After one week of working on the mold I've finally got all the inserts and plates assembled together. I am sure I could do this in one day in Rhino. But yeah dead models... well these "parametric" models are a mess, dead or not. If I am ever gonna touch that mold again I am gonna use FMX anyway.
To sum this up I am comparing one day to five and dead but stable models to parametric models that might fail anytime I just turn around on my chair. lol
If you aren't using AAX then you aren't using TDD :-(
The pain you are experiencing is with Data Import. I am by no means an expert on that topic.
By the way, I feel your pain about bringing in geometry from other CAD systems into Creo. The last time I had to do it, it was nothing but non-value added work that had me wanting to rip my hair out.
I suggest reposting your issue to the Creo/Modeling community.
Ok, I doubt anyone has similar sort of problem and could help on that matter. I might just try to log a case to PTC or try to dig it out form Creo help.
Thanks for trying to understand.
Btw could you show here a little example of what do you mean by TDD?
Good luck on your presentation in June.
Ive found that most of the Top down design problems I've come across in my training experiences are due to lack of best practices and one that proper training can solve. It's really easy to use top down design to preform wrong and not be so robust.

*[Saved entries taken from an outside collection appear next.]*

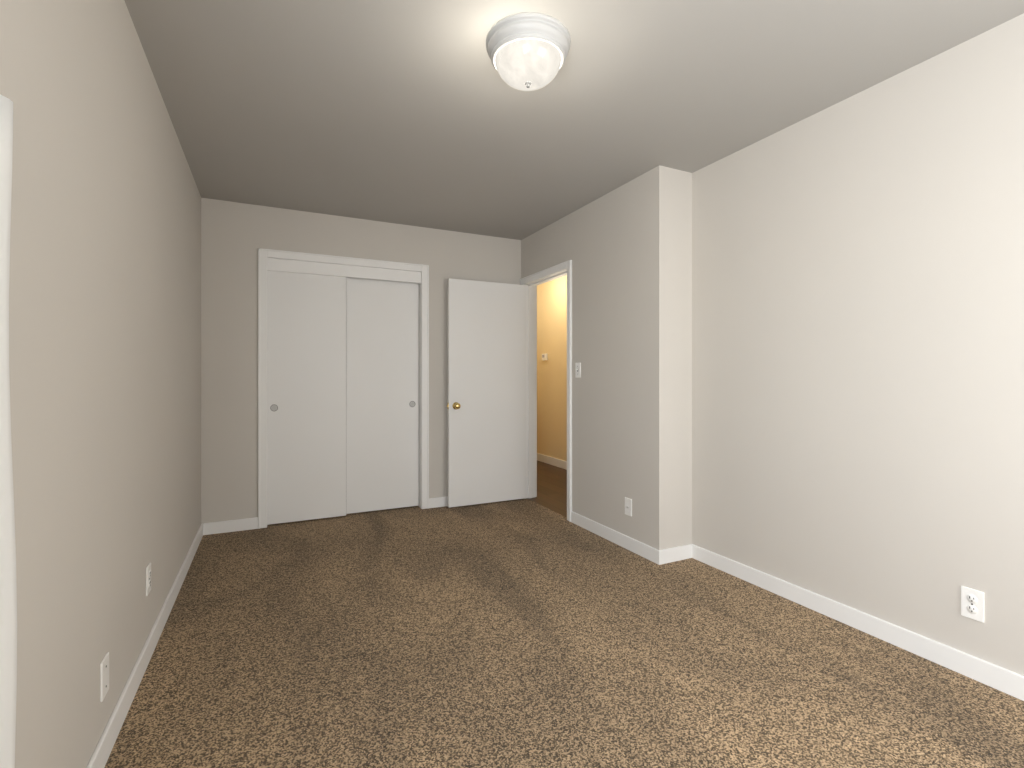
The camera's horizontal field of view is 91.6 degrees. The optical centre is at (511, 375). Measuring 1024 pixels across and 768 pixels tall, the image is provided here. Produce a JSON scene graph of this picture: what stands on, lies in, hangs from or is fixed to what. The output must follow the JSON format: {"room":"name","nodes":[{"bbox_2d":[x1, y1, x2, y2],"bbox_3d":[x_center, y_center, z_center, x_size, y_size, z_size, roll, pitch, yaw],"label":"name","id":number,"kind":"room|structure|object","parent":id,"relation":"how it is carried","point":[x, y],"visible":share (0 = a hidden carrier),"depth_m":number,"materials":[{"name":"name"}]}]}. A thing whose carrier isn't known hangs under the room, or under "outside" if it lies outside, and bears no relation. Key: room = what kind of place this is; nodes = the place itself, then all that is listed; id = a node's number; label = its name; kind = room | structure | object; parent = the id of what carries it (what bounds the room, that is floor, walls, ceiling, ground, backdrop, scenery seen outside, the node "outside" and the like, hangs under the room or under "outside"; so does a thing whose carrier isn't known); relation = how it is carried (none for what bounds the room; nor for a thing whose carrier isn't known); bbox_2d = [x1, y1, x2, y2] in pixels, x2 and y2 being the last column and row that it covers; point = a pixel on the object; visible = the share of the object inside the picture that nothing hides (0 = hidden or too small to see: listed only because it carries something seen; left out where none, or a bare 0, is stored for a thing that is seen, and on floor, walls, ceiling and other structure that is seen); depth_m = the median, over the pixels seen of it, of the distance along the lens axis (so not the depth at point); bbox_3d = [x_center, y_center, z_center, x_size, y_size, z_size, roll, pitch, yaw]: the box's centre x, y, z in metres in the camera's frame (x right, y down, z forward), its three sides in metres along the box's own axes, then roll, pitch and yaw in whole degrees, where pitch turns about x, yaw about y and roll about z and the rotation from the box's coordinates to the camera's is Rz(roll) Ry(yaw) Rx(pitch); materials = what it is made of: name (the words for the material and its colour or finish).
{"room":"empty bedroom","nodes":[
{"label":"empty bedroom","id":0,"kind":"room"},
{"bbox_2d":[0,0,200,767],"bbox_3d":[-1.630,-0.070,2.188,0.120,2.440,3.320,0,0,-26],"label":"wall","id":1,"kind":"structure","parent":0,"point":[105,322],"depth_m":1.40,"materials":[{"name":"beige paint"}]},
{"bbox_2d":[100,652,108,701],"bbox_3d":[-1.225,0.905,1.499,0.007,0.115,0.070,0,0,-26],"label":"electrical outlet","id":2,"kind":"object","parent":1,"relation":"attached to","point":[104,676],"visible":0.98,"depth_m":1.49,"materials":[{"name":"white plastic"}]},
{"bbox_2d":[87,523,202,767],"bbox_3d":[-1.104,1.107,1.254,0.013,0.085,5.220,0,0,-26],"label":"baseboard","id":3,"kind":"structure","parent":1,"relation":"attached to","point":[103,749],"depth_m":1.84,"materials":[{"name":"white wood"}]},
{"bbox_2d":[146,562,150,595],"bbox_3d":[-1.485,0.830,2.037,0.009,0.115,0.070,0,0,-26],"label":"electrical outlet","id":4,"kind":"object","parent":1,"relation":"attached to","point":[148,578],"visible":0.98,"depth_m":2.02,"materials":[{"name":"white plastic"}]},
{"bbox_2d":[201,198,520,522],"bbox_3d":[-1.052,-0.070,4.246,2.713,2.440,0.120,0,0,-26],"label":"wall","id":5,"kind":"structure","parent":0,"point":[232,237],"depth_m":3.75,"materials":[{"name":"beige paint"}]},
{"bbox_2d":[203,517,257,534],"bbox_3d":[-2.074,1.107,3.677,0.353,0.085,0.013,0,0,-26],"label":"baseboard","id":6,"kind":"structure","parent":5,"relation":"attached to","point":[209,528],"depth_m":3.67,"materials":[{"name":"white wood"}]},
{"bbox_2d":[267,271,345,524],"bbox_3d":[-1.623,0.157,3.943,0.590,1.963,0.036,0,0,-26],"label":"closet door","id":7,"kind":"structure","parent":5,"relation":"in","point":[306,396],"depth_m":3.92,"materials":[{"name":"grey wood"}]},
{"bbox_2d":[258,248,428,528],"bbox_3d":[-1.345,0.094,4.092,1.321,2.112,0.142,0,0,-26],"label":"trim","id":8,"kind":"structure","parent":5,"relation":"attached to","point":[264,255],"depth_m":3.98,"materials":[{"name":"white wood"}]},
{"bbox_2d":[267,258,420,282],"bbox_3d":[-1.329,-0.853,4.060,1.197,0.095,0.018,0,0,-26],"label":"trim","id":9,"kind":"structure","parent":5,"relation":"attached to","point":[294,266],"depth_m":4.03,"materials":[{"name":"white wood"}]},
{"bbox_2d":[346,277,418,513],"bbox_3d":[-1.113,0.157,4.243,0.640,1.963,0.036,0,0,-26],"label":"closet door","id":10,"kind":"structure","parent":5,"relation":"in","point":[382,394],"depth_m":4.23,"materials":[{"name":"grey wood"}]},
{"bbox_2d":[429,496,447,507],"bbox_3d":[-0.318,1.107,4.527,0.906,0.085,0.013,0,0,-26],"label":"baseboard","id":11,"kind":"structure","parent":5,"relation":"attached to","point":[438,502],"depth_m":4.36,"materials":[{"name":"white wood"}]},
{"bbox_2d":[521,239,523,278],"bbox_3d":[0.152,-0.070,4.734,0.120,2.440,0.050,0,0,-26],"label":"wall","id":12,"kind":"structure","parent":0,"point":[522,258],"depth_m":4.71,"materials":[{"name":"beige paint"}]},
{"bbox_2d":[537,275,566,460],"bbox_3d":[0.859,-0.070,5.888,0.120,2.440,5.150,0,0,-26],"label":"wall","id":13,"kind":"structure","parent":0,"point":[552,371],"depth_m":6.44,"materials":[{"name":"beige paint"}]},
{"bbox_2d":[542,354,547,360],"bbox_3d":[0.433,-0.250,6.598,0.030,0.090,0.120,0,0,-26],"label":"thermostat","id":14,"kind":"object","parent":13,"relation":"attached to","point":[544,357],"visible":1,"depth_m":6.58,"materials":[{"name":"white plastic"}]},
{"bbox_2d":[537,453,566,469],"bbox_3d":[0.773,1.100,5.913,0.013,0.100,5.030,0,0,-26],"label":"baseboard","id":15,"kind":"structure","parent":13,"relation":"attached to","point":[552,461],"depth_m":6.42,"materials":[{"name":"white wood"}]},
{"bbox_2d":[104,498,1023,767],"bbox_3d":[0.179,1.170,1.875,3.103,0.040,5.460,0,0,-26],"label":"floor","id":16,"kind":"structure","parent":0,"point":[522,633],"depth_m":1.96,"materials":[{"name":"brown carpet"}]},
{"bbox_2d":[124,0,1023,239],"bbox_3d":[-0.118,-1.340,3.487,3.973,0.100,8.620,0,0,-26],"label":"ceiling","id":17,"kind":"structure","parent":0,"point":[420,113],"depth_m":2.25,"materials":[{"name":"paint"}]},
{"bbox_2d":[486,12,570,90],"bbox_3d":[0.062,-1.203,1.927,0.328,0.174,0.328,0,0,-26],"label":"flush-mount light fixture","id":18,"kind":"object","parent":17,"relation":"attached to","point":[527,51],"visible":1,"depth_m":1.83,"materials":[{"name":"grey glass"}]},
{"bbox_2d":[524,173,645,543],"bbox_3d":[0.533,-0.070,3.947,0.120,2.440,1.700,0,0,-26],"label":"wall","id":19,"kind":"structure","parent":0,"point":[607,244],"depth_m":3.52,"materials":[{"name":"beige paint"}]},
{"bbox_2d":[520,260,571,521],"bbox_3d":[0.334,0.117,4.351,0.158,2.067,0.884,0,0,-26],"label":"door frame","id":20,"kind":"structure","parent":19,"relation":"attached to","point":[532,282],"depth_m":4.68,"materials":[{"name":"white wood"}]},
{"bbox_2d":[447,278,525,507],"bbox_3d":[-0.215,0.146,4.483,0.772,1.983,0.159,0,0,-26],"label":"door leaf","id":21,"kind":"structure","parent":20,"relation":"attached to","point":[486,405],"depth_m":4.46,"materials":[{"name":"white wood"}]},
{"bbox_2d":[575,363,580,377],"bbox_3d":[0.506,-0.045,3.846,0.016,0.115,0.070,0,0,-26],"label":"light switch","id":22,"kind":"object","parent":19,"relation":"attached to","point":[577,370],"visible":1,"depth_m":3.84,"materials":[{"name":"white plastic"}]},
{"bbox_2d":[571,511,660,564],"bbox_3d":[0.686,1.107,3.479,0.013,0.085,0.991,0,0,-26],"label":"baseboard","id":23,"kind":"structure","parent":19,"relation":"attached to","point":[650,553],"depth_m":3.38,"materials":[{"name":"white wood"}]},
{"bbox_2d":[625,497,631,516],"bbox_3d":[0.768,0.869,3.305,0.016,0.115,0.070,0,0,-26],"label":"outlet","id":24,"kind":"object","parent":19,"relation":"attached to","point":[628,506],"visible":1,"depth_m":3.30,"materials":[{"name":"white plastic"}]},
{"bbox_2d":[646,165,691,549],"bbox_3d":[1.389,-0.070,3.350,1.140,2.440,0.120,0,0,-26],"label":"wall projection","id":25,"kind":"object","parent":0,"point":[668,357],"depth_m":3.10},
{"bbox_2d":[660,544,692,563],"bbox_3d":[1.026,1.107,3.101,0.270,0.085,0.013,0,0,-26],"label":"baseboard return","id":26,"kind":"object","parent":25,"relation":"attached to","point":[674,554],"visible":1,"depth_m":3.09,"materials":[{"name":"white wood"}]},
{"bbox_2d":[692,13,1023,675],"bbox_3d":[1.929,-0.070,1.684,0.120,2.440,3.350,0,0,-26],"label":"wall","id":27,"kind":"structure","parent":0,"point":[857,351],"depth_m":2.19,"materials":[{"name":"beige paint"}]},
{"bbox_2d":[692,544,1023,700],"bbox_3d":[1.872,1.107,1.649,0.013,0.085,3.337,0,0,-26],"label":"baseboard","id":28,"kind":"structure","parent":27,"relation":"attached to","point":[1004,680],"depth_m":2.17,"materials":[{"name":"white wood"}]},
{"bbox_2d":[961,586,983,622],"bbox_3d":[1.754,0.869,1.897,0.009,0.115,0.070,0,0,-26],"label":"electrical outlet","id":29,"kind":"object","parent":27,"relation":"attached to","point":[972,603],"visible":1,"depth_m":1.89,"materials":[{"name":"white plastic"}]},
{"bbox_3d":[-0.516,-0.477,0.096,0.061,0.032,1.522,0,0,-26],"label":"curtain rod","id":30,"kind":"object","parent":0,"visible":0},
{"bbox_2d":[0,94,16,767],"bbox_3d":[-0.780,0.203,0.672,0.046,1.335,0.410,0,0,-26],"label":"window frame","id":31,"kind":"structure","parent":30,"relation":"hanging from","point":[8,639],"depth_m":0.83,"materials":[{"name":"white"}]},
{"label":"outside","id":32,"kind":"structure","parent":0,"visible":0},
{"bbox_2d":[527,460,566,516],"bbox_3d":[0.345,1.171,5.672,1.235,0.038,5.090,0,0,-26],"label":"floor","id":33,"kind":"structure","parent":32,"point":[552,487],"depth_m":5.10,"materials":[{"name":"brown wood"}]}
]}

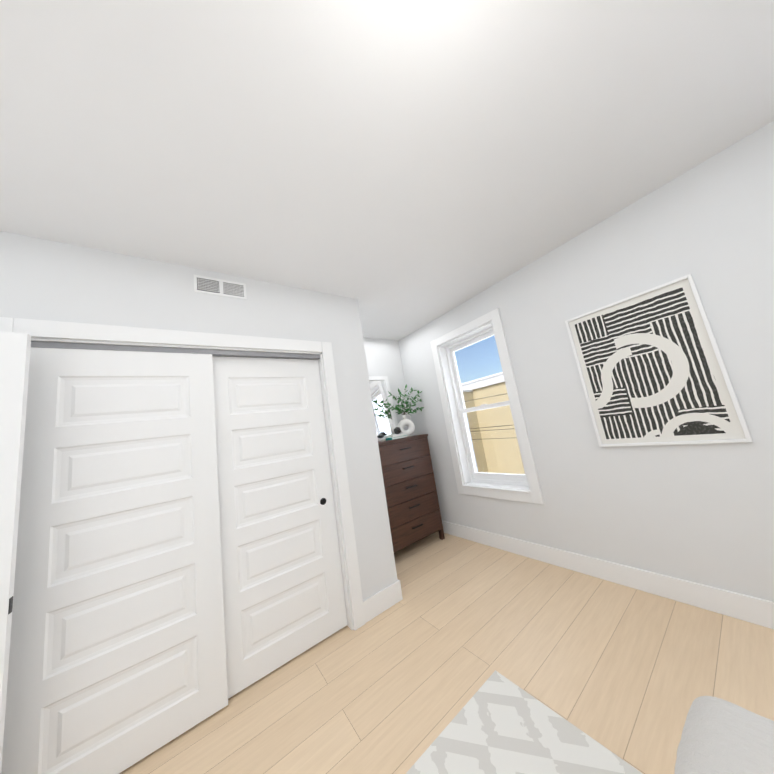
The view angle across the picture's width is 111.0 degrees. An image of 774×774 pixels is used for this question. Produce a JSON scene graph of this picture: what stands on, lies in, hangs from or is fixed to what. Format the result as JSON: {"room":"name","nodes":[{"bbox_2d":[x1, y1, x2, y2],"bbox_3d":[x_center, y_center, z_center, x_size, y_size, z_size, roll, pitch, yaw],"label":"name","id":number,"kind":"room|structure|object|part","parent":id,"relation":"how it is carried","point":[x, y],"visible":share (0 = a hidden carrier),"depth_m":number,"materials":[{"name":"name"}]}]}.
{"room":"bedroom","nodes":[
{"label":"bedroom","id":0,"kind":"room"},
{"bbox_2d":[0,231,397,629],"bbox_3d":[-1.241,0.479,1.558,2.779,2.600,0.110,-2,-11,-36],"label":"wall","id":1,"kind":"structure","parent":0,"point":[44,279],"depth_m":1.83,"materials":[{"name":"paint"}]},
{"bbox_2d":[1,341,347,773],"bbox_3d":[-1.050,0.746,1.623,1.532,2.019,0.088,-2,-11,-36],"label":"sliding closet door","id":2,"kind":"structure","parent":1,"relation":"in","point":[178,570],"depth_m":1.43,"materials":[{"name":"white wood"}]},
{"bbox_3d":[-1.198,-0.223,1.783,1.532,0.032,0.088,-2,-11,-36],"label":"rail","id":3,"kind":"part","parent":2,"relation":"part of","materials":[{"name":"metal"}]},
{"bbox_2d":[0,317,365,629],"bbox_3d":[-1.050,0.700,1.622,1.738,2.134,0.130,-2,-11,-36],"label":"trim","id":4,"kind":"structure","parent":1,"relation":"attached to","point":[45,330],"depth_m":1.91,"materials":[{"name":"white wood"}]},
{"bbox_2d":[194,275,246,299],"bbox_3d":[-1.162,-0.697,1.864,0.310,0.125,0.006,-2,-11,-36],"label":"air vent","id":5,"kind":"object","parent":1,"relation":"in","point":[213,286],"visible":1,"depth_m":1.86,"materials":[{"name":"white metal"}]},
{"bbox_2d":[363,580,399,622],"bbox_3d":[-0.043,1.634,2.026,0.316,0.140,0.018,-2,-11,-36],"label":"baseboard","id":6,"kind":"structure","parent":1,"relation":"attached to","point":[384,599],"depth_m":2.02,"materials":[{"name":"white wood"}]},
{"bbox_2d":[399,580,402,600],"bbox_3d":[-0.134,1.721,2.470,0.015,0.140,0.862,-2,-11,-36],"label":"baseboard","id":7,"kind":"structure","parent":1,"relation":"attached to","point":[400,591],"depth_m":2.12,"materials":[{"name":"white wood"}]},
{"bbox_2d":[0,0,773,340],"bbox_3d":[-0.100,-1.236,0.909,4.550,0.200,5.320,-2,-11,-36],"label":"ceiling","id":8,"kind":"structure","parent":0,"point":[398,170],"depth_m":1.13,"materials":[{"name":"paint"}]},
{"bbox_2d":[363,338,413,435],"bbox_3d":[-1.443,0.679,2.585,4.250,2.600,0.300,-2,-11,-36],"label":"wall","id":9,"kind":"structure","parent":0,"point":[383,357],"depth_m":3.70,"materials":[{"name":"paint"}]},
{"bbox_2d":[119,531,773,773],"bbox_3d":[0.318,1.496,0.460,4.550,0.200,5.320,-2,-11,-36],"label":"floor","id":10,"kind":"structure","parent":0,"point":[629,675],"depth_m":1.40,"materials":[{"name":"brown wood"}]},
{"bbox_2d":[378,434,444,552],"bbox_3d":[0.171,1.225,3.104,0.816,1.220,0.421,-2,-11,-36],"label":"dresser","id":11,"kind":"object","parent":10,"relation":"on","point":[413,508],"visible":0.65,"depth_m":2.96,"materials":[{"name":"brown wood"}]},
{"bbox_2d":[369,376,397,438],"bbox_3d":[-0.158,0.259,3.315,0.600,0.830,0.028,-2,-17,-36],"label":"leaning mirror","id":12,"kind":"object","parent":11,"relation":"on","point":[386,423],"visible":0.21,"depth_m":3.40,"materials":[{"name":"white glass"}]},
{"bbox_2d":[377,384,423,441],"bbox_3d":[0.176,0.294,3.348,0.826,0.671,0.211,-2,-11,-36],"label":"decor","id":13,"kind":"object","parent":11,"relation":"on","point":[400,431],"visible":0.98,"depth_m":3.34,"materials":[{"name":"green plant"}]},
{"bbox_3d":[-0.072,0.592,3.103,0.120,0.084,0.120,-2,-11,-36],"label":"dish","id":14,"kind":"part","parent":13,"relation":"part of","materials":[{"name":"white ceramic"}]},
{"bbox_2d":[384,433,407,440],"bbox_3d":[0.104,0.596,3.184,0.230,0.050,0.167,-2,-11,-36],"label":"books","id":15,"kind":"object","parent":13,"relation":"on","point":[398,435],"depth_m":3.12,"materials":[{"name":"white paper"}]},
{"bbox_2d":[397,414,414,437],"bbox_3d":[0.236,0.490,3.372,0.214,0.277,0.156,-2,-11,-36],"label":"vase","id":16,"kind":"object","parent":13,"relation":"on","point":[409,423],"depth_m":3.34,"materials":[{"name":"white ceramic"}]},
{"bbox_2d":[406,670,642,773],"bbox_3d":[0.618,1.229,-0.219,1.830,0.012,2.746,-2,-11,-36],"label":"rug","id":17,"kind":"object","parent":10,"relation":"on","point":[499,723],"visible":1,"depth_m":1.09,"materials":[{"name":"white fabric"}]},
{"bbox_2d":[674,696,773,773],"bbox_3d":[0.763,0.527,-0.540,1.592,1.204,2.168,-2,-11,-36],"label":"bed","id":18,"kind":"object","parent":17,"relation":"on","point":[720,736],"visible":1,"depth_m":0.55,"materials":[{"name":"fabric"}]},
{"bbox_2d":[398,121,773,601],"bbox_3d":[1.826,0.073,1.936,0.300,2.600,5.320,-2,-11,-36],"label":"wall","id":19,"kind":"structure","parent":0,"point":[703,514],"depth_m":1.78,"materials":[{"name":"paint"}]},
{"bbox_2d":[445,327,528,486],"bbox_3d":[1.096,0.222,2.947,0.095,1.634,0.734,-2,-11,-36],"label":"window","id":20,"kind":"structure","parent":19,"relation":"in","point":[518,479],"depth_m":3.06,"materials":[{"name":"white plastic"}]},
{"bbox_2d":[430,308,543,503],"bbox_3d":[1.012,0.225,2.886,0.153,1.850,0.950,-2,-11,-36],"label":"trim","id":21,"kind":"structure","parent":19,"relation":"attached to","point":[532,493],"depth_m":2.78,"materials":[{"name":"white wood"}]},
{"bbox_2d":[442,521,773,628],"bbox_3d":[1.881,1.277,1.645,0.018,0.140,4.720,-2,-11,-36],"label":"baseboard","id":22,"kind":"structure","parent":19,"relation":"attached to","point":[753,610],"depth_m":1.83,"materials":[{"name":"white wood"}]},
{"bbox_2d":[565,274,752,446],"bbox_3d":[1.716,-0.118,1.798,0.027,1.005,0.689,-2,-11,-36],"label":"framed artwork","id":23,"kind":"object","parent":19,"relation":"attached to","point":[652,370],"visible":1,"depth_m":1.74},
{"label":"outside","id":24,"kind":"structure","parent":0,"visible":0},
{"bbox_2d":[461,372,524,473],"bbox_3d":[24.853,-0.640,21.685,59.200,11.856,120.000,-2,-11,-36],"label":"building","id":25,"kind":"structure","parent":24,"point":[504,420],"depth_m":12.21,"materials":[{"name":"beige"}]},
{"bbox_3d":[-1.522,0.154,-0.686,0.300,2.600,5.020,-2,-11,-36],"label":"wall","id":26,"kind":"structure","parent":0,"visible":0},
{"bbox_2d":[0,332,30,773],"bbox_3d":[-1.831,0.745,0.820,0.832,1.998,0.139,-2,-11,-36],"label":"entry door","id":27,"kind":"structure","parent":26,"relation":"in","point":[15,347],"depth_m":1.11,"materials":[{"name":"white wood"}]}
]}

I teach various techniques to handle failed ECG features. One that will be difficult to explain in an email is to use a surface copy then publish that geometry in the skeleton part. The Piece part looks at the skeleton part. The copy surface preforms two tasks one it woks like a time stamp. I suggest naming it that way) The other helps users manage the failed feature. Once you manage the failed surfaces you simply refine (edit definition) on the copy surface. The publish looks at that copy surface and you should update in that robust way as changes occur later in the development cycle.